According to the law of conservation of linear momentum

$p_i=p_f$

$O=p_1+p_2$

Where, $p_2$ is linear momentum of nucleus

$\Rightarrow p_2=-p_1$

$=\frac{E}{c}$ [in magnitude] .....(ii)

$\because$ Kinetic energy $=\frac{1}{2}m{v}^2$ [From equation (i)]

$=\frac{1}{2}\frac{{\left(mv\right)}^2}{m}$

$\therefore p=mv$

$=\frac{1}{2}\frac{{\left(\frac{E}{c}\right)}^2}{m}$ [from equation (ii)]

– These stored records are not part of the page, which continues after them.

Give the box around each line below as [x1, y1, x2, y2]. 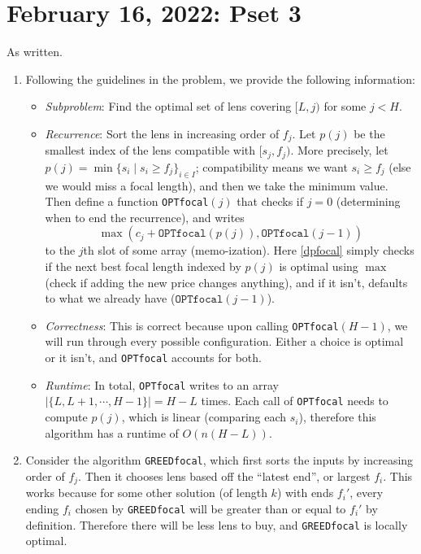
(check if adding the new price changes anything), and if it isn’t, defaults [45, 273, 408, 290]
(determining [336, 193, 401, 210]
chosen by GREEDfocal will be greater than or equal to [75, 499, 346, 517]
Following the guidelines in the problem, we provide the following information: [25, 70, 415, 87]
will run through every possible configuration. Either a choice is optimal [45, 333, 404, 350]
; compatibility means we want [195, 158, 348, 175]
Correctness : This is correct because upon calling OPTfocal [45, 316, 339, 334]
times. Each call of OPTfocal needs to [201, 392, 388, 409]
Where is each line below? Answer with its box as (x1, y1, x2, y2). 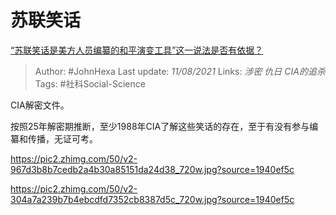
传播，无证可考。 (27, 132, 98, 145)
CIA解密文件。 (10, 99, 70, 111)
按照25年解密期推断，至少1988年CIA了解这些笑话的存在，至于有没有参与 (10, 120, 310, 132)
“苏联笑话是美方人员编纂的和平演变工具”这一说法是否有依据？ (10, 44, 264, 56)
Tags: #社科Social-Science (34, 77, 146, 90)
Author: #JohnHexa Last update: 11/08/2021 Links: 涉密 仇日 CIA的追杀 (34, 65, 326, 77)
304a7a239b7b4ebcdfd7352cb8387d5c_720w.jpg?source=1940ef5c (10, 193, 295, 205)
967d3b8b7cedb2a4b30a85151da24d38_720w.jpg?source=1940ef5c (10, 163, 295, 175)
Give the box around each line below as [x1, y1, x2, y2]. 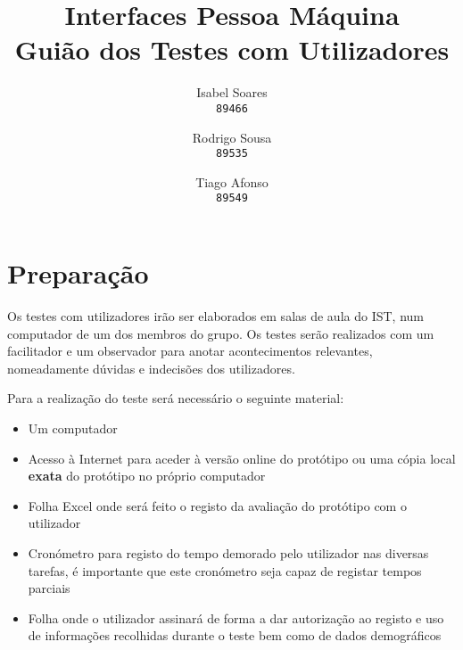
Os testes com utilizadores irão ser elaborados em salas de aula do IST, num [7, 307, 424, 325]
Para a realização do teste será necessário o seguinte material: [7, 389, 344, 407]
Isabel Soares [196, 83, 268, 102]
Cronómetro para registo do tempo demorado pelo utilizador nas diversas [28, 543, 429, 562]
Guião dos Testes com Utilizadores [14, 31, 450, 68]
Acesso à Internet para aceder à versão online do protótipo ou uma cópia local [28, 448, 456, 467]
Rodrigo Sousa [192, 128, 272, 146]
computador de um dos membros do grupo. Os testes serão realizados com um [7, 324, 434, 342]
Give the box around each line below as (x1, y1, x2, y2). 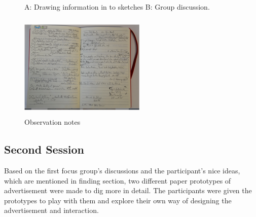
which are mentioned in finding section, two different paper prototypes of (4, 175, 231, 186)
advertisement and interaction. (4, 205, 99, 215)
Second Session (4, 141, 84, 157)
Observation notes (24, 117, 81, 127)
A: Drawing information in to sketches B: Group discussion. (24, 2, 210, 12)
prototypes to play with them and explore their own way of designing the (4, 195, 232, 205)
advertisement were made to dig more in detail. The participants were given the (4, 185, 252, 196)
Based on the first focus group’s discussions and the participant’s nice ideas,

$\therefore KE=\frac{1}{2}\frac{{\left(6\times 10^6\times 1.6\times {10}^{-19}/3\times {10}^8\right)}^2}{20\times 1.6\times 10^{-27}}$

$=0.16\times 10^{-15}J$

$=\frac{1.6\times 10^{-16}}{1.6\times 10^{-16}}\mathrm{ k}\mathrm{e}\mathrm{V}$

$=1 \mathrm{ k}\mathrm{e}\mathrm{V}$